In addition, the Act includes other provisions intended to protect privacy:

* Prohibition of TIPS - Section 880 expressly states that "any and all activities of
the Federal Government to implement the proposed component program of the
Citizen Corps known as Operation TIPS (Terrorism Information and Prevention
System) are hereby prohibited." TIPS was a proposed program that would have
enlisted delivery men and other civilians to report on any suspicious conduct of
their customers.
* National ID not authorized - Sec. 1514 states "Nothing in this Act shall be
construed to authorize the development of a national identification system or
card." That is different from a prohibition.

Other provisions weigh against oversight. Section 871 allows the Department to
form advisory committees with industry representatives that are exempt from the
Federal Advisory Committee Act (FACA), an open government law that requires
open meetings and puts limits on special interests.
________________________________________

(4) Privacy Guidelines, Careful Oversight Required

While information technology appropriately has a major role to play in preventing
terrorism, it is incumbent on the President, the new DHS Secretary and Congress to
match expanded information gathering and analysis powers with expanded
guidelines and oversight.
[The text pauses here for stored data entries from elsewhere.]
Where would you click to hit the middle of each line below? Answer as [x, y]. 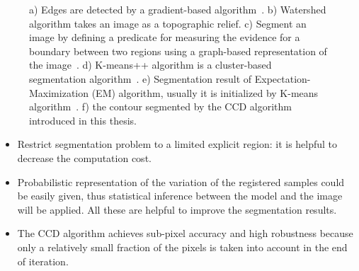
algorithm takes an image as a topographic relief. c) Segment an [168, 23]
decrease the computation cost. [84, 157]
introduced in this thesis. [83, 120]
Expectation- [283, 78]
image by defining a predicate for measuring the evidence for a [165, 37]
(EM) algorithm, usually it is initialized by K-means [205, 92]
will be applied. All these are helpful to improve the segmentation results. [177, 209]
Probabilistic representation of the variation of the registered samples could [181, 181]
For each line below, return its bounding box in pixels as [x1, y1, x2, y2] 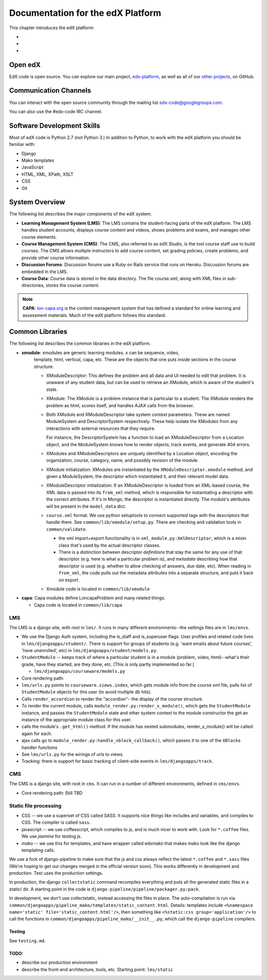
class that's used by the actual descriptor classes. [58, 542, 161, 548]
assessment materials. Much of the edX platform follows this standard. [22, 312, 167, 318]
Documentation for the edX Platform [9, 7, 162, 18]
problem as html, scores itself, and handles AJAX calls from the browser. [46, 402, 194, 408]
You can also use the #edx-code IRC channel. [9, 108, 102, 114]
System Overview [9, 198, 65, 206]
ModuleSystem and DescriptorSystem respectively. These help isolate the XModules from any [46, 419, 238, 424]
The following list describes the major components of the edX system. [9, 211, 152, 217]
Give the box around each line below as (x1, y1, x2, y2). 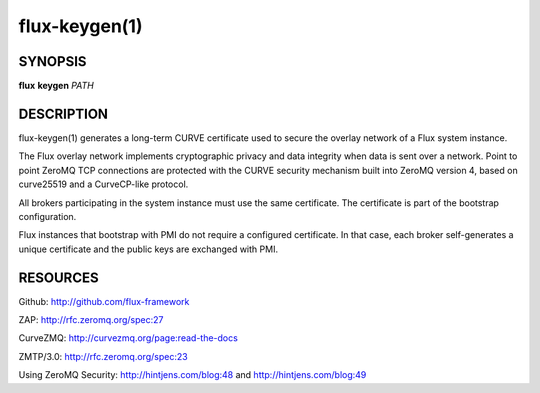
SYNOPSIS (18, 53, 87, 70)
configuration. (18, 210, 77, 222)
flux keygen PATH (18, 80, 94, 92)
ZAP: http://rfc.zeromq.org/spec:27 (18, 314, 164, 325)
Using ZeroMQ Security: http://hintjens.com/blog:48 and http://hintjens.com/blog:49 (18, 369, 367, 381)
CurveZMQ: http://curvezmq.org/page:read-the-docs (18, 332, 239, 344)
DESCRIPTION (18, 105, 109, 122)
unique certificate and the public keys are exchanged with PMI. (18, 243, 279, 255)
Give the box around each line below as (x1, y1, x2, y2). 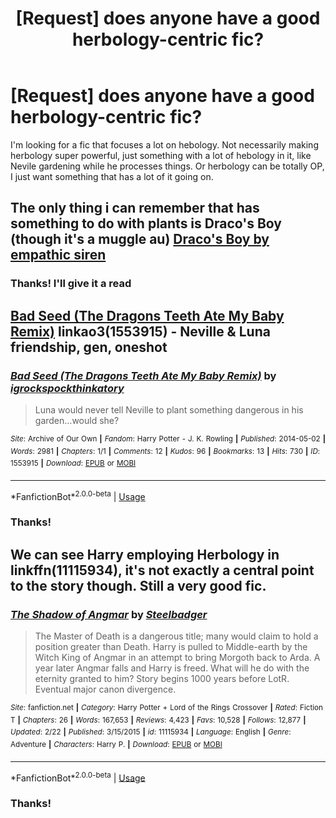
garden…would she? (34, 414, 120, 426)
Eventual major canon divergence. (34, 683, 177, 696)
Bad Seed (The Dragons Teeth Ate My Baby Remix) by (10, 368, 277, 382)
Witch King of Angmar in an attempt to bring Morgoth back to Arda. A (34, 652, 321, 664)
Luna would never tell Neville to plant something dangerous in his (34, 403, 304, 416)
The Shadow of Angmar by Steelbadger (10, 607, 208, 621)
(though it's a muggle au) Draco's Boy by (10, 231, 270, 248)
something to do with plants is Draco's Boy (10, 215, 282, 232)
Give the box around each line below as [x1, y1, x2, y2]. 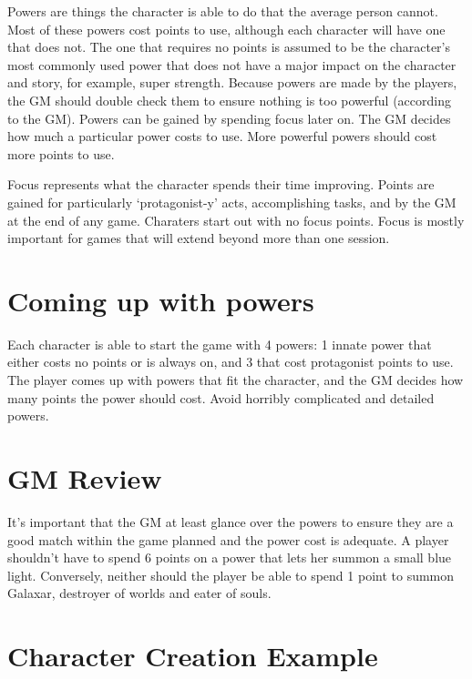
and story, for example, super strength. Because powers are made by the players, [7, 73, 457, 92]
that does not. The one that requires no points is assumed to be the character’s [7, 37, 450, 56]
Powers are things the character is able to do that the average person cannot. [7, 2, 438, 20]
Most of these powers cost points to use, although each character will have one [7, 19, 446, 38]
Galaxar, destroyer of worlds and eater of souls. [7, 583, 272, 603]
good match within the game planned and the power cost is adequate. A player [7, 530, 449, 549]
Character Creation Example [7, 637, 378, 674]
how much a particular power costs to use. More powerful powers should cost [7, 127, 437, 146]
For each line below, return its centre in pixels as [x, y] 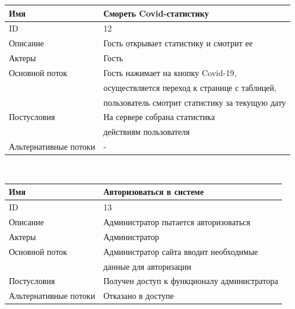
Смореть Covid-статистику [156, 13]
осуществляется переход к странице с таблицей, [190, 87]
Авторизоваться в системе [154, 192]
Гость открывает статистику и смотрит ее [178, 43]
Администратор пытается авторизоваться [177, 221]
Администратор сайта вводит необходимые [181, 251]
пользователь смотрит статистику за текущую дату [195, 102]
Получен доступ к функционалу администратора [191, 281]
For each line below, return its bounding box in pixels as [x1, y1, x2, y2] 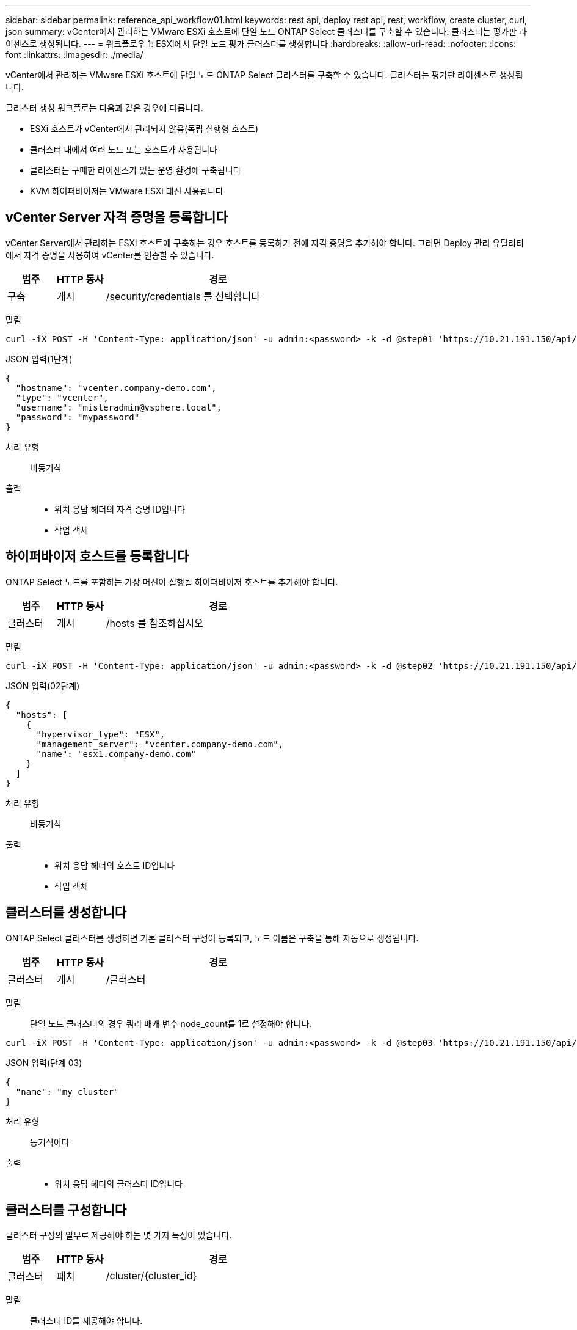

The creation of a Privacy Office within DHS is one step,
but the process also requires the adoption of rules and guidelines that the new
office can enforce.

As noted, the Act calls for the adoption of privacy guidelines. In developing these
guidelines, attention must be paid to basic questions of fair information practices,
including what information is used, who has access to it, what standards of
accuracy and timeliness are required, how "hits" will be verified, and how results
will be characterized and disseminated. There must be effective audit trails and
robust review mechanisms to protect against unauthorized access and
inappropriate use of information. Questions to be addressed also include how the
government will obtain the data - by compulsory process, by purchase, by
subscription, or by voluntary sharing. The analysis must take into account the fact
that there are few constraints on government access to records held by private
corporations and that the federal Privacy Act imposes few meaningful constraints
on the sharing among government agencies of information once it is obtained for
national security purposes.

For more information on the use of information technologies and the need for
guidelines, see the report of the Markle Task Force on National Security in the
Information Age: http://www.markletaskforce.org/

_______________________________________________

(5) FOIA Exemption and Email Disclosure Provisions Also of Concern

The Act includes a new FOIA exemption for "voluntarily shared critical infrastructure
information" submitted to the new Department. (Sec. 212-215.) The provision, long
supported by some IT companies, may limit the ability of small businesses and
members of the public to learn about threats and vulnerabilities that affect their
computer systems. Under the provision, information about infrastructure
vulnerabilities that companies submit to the government must be withheld from
disclosure under the FOIA. The new provision goes so far as to make it a crime for a
federal official to disclose critical infrastructure information to the public or to
affected companies if the disclosure is not "authorized."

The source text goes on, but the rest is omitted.